Comment 5 Andrew Cagney 2006-11-27 22:05:54 UTC

Test case added, closing.

Index: frysk-imports/tests/ChangeLog
2006-11-27  Andrew Cagney  <cagney@redhat.com>

        * frysk3491/x-state.c: New file.
        * Makefile.am (TESTS, noinst_PROGRAMS): Add frysk3491/x-state.
        (frysk3491_x_state_SOURCES, frysk3491_x_state_LDFLAGS): Define.

Comment 6 Andrew Cagney 2007-02-06 19:21:26 UTC

Moving to suspended state ...

Comment 7 Elena Zannoni 2007-02-06 19:39:37 UTC

Bug is still there in the fc6 kernel. The redhat bugzilla bug referred to in the
comments is not accessible from outside Red Hat. There is no public status
on this problem. Can somebody in RH please clone 
https://bugzilla.redhat.com/bugzilla/show_bug.cgi?id=217433
as a the kernel bug for FC6?

Comment 8 Andrew Cagney 2007-02-06 19:49:01 UTC

Suspending bug while upstream issue resolved.

(It looks like this test is illustrating a race condition that became more racy
in the switch from .17 to .18 based kernels).

Comment 9 Kris Van Hees 2007-02-09 01:31:52 UTC

Looking closer at this problem, I think that the problem is actually with the
test itself.  It contains the following code (specific to FC6):

      char buffer [1024];
      int n = pread (fd, buffer, sizeof (buffer), 0);
      if (n <= 0) {
        // On FC-6 the thread completly disappears from /proc.
        if (errno == ESRCH) {
          printf ("%d.%d pread returns %d (%s)\n",
                  getpid (), gettid(),
                  errno, strerror (errno));
          exit (1);
        }
        perror ("pread");
        exit (1);
      }

Given that the comment states that the behaviour in FC6 is that the thread
disappears completely from /proc, the exit code should be 0 in this case,
signaling a successful completion of the test case.

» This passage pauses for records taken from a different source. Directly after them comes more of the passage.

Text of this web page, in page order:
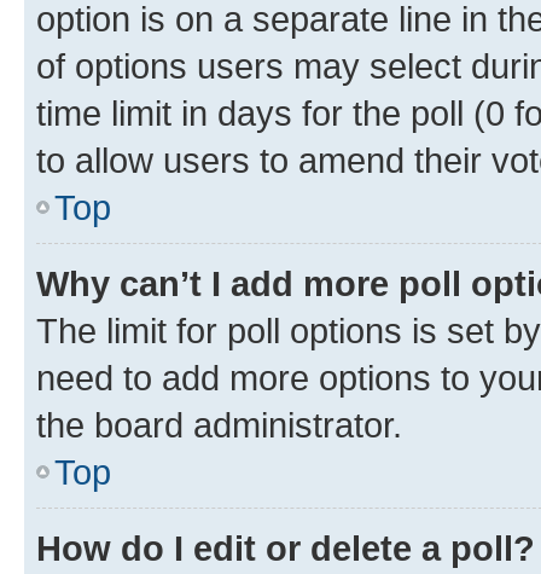
option is on a separate line in
of options users may select
time limit in days for the poll (0
to allow users to amend their
Top
Why can’t I add more poll
The limit for poll options is set
need to add more options to
the board administrator.
Top
How do I edit or delete a poll?
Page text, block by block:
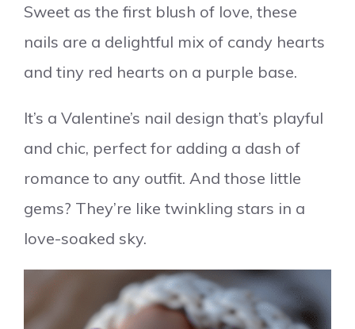
Sweet as the first blush of love, these
nails are a delightful mix of candy hearts
and tiny red hearts on a purple base.
It’s a Valentine’s nail design that’s playful
and chic, perfect for adding a dash of
romance to any outfit. And those little
gems? They’re like twinkling stars in a
love-soaked sky.
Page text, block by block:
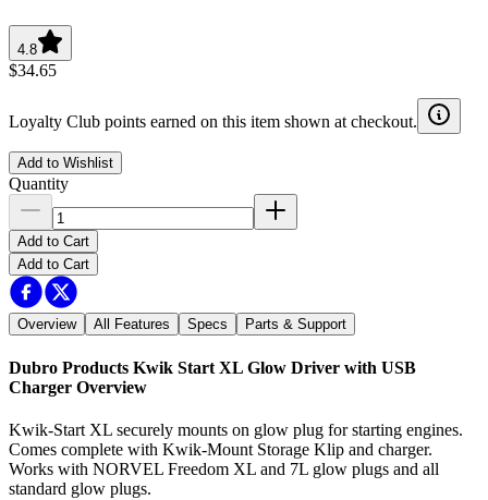
4.8
$34.65
Loyalty Club points earned on this item shown at checkout.
Add to Wishlist
Quantity
Add to Cart
Add to Cart
Overview All Features Specs Parts & Support
Dubro Products Kwik Start XL Glow Driver with USB
Charger Overview
Kwik-Start XL securely mounts on glow plug for starting engines.
Comes complete with Kwik-Mount Storage Klip and charger.
Works with NORVEL Freedom XL and 7L glow plugs and all
standard glow plugs.

I don't have CVS commit privs as far as I know, so could someone make this
change (assuming of course I am right)?

Comment 10 Andrew Cagney 2007-02-09 14:59:41 UTC

(In reply to comment #9)
> Looking closer at this problem, I think that the problem is actually with the
> test itself.

That was deliberate - detect the specific condition causing the corresponding
test to fail and then exit with failure on that.

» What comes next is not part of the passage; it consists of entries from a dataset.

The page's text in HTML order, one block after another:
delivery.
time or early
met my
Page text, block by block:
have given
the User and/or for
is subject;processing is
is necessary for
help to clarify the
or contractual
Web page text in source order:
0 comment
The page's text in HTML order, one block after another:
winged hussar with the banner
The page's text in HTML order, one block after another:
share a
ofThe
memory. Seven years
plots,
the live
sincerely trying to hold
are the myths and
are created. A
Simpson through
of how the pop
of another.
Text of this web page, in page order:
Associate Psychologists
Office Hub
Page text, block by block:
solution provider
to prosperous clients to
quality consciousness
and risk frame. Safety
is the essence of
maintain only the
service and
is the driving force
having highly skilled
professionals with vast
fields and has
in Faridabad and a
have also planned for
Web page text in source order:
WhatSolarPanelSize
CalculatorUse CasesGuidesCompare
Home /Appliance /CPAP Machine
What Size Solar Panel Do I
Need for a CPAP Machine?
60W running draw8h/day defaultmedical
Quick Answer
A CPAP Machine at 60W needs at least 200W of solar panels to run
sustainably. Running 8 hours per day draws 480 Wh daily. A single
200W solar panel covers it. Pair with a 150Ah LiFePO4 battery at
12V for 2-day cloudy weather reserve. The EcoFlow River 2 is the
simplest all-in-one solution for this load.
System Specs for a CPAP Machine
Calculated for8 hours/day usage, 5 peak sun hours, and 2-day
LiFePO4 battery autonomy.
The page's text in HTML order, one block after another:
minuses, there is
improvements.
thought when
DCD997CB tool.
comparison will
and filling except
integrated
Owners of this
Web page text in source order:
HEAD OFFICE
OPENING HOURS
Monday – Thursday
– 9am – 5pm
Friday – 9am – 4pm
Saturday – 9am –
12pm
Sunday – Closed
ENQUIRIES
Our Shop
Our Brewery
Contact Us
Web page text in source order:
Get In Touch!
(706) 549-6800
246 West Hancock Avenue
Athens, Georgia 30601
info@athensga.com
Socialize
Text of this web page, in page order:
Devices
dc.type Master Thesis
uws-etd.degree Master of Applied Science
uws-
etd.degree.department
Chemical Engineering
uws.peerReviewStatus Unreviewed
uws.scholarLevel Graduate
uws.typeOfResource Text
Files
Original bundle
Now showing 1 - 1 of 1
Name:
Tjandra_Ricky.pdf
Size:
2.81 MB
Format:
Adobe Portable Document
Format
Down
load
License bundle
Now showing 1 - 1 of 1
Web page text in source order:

Here's a description of what is going on from roland:
> please show the /proc/pid/status contents with X state.
> The X (EXIT_DEAD) state means in the middle of being reaped.
> For a noninitial nptl thread, this means almost finished dying,
> since the threads "reap" themselves (when not ptraced).  There
> is just a short race window after the thread starts dying when
> it can still be looked up in /proc.  I suspect nothing changed
> but the timing.  The only non-race way you can ever see X state
> is if you opened an fd on the /proc file before it died, then
> read later from that open fd.

So the kernel test needs adjusting, and a lot more comments, and the
correspnding testTerm might need a re-think.

Comment 11 Andrew Cagney 2007-07-16 22:16:24 UTC

There is a race between ptrace/waitpid seeing an event and /proc/$$/stat[us]
seeing or reflecting that same event.  Consequently what can be seen on one
kernel (here X state) won't be seen on later kernels.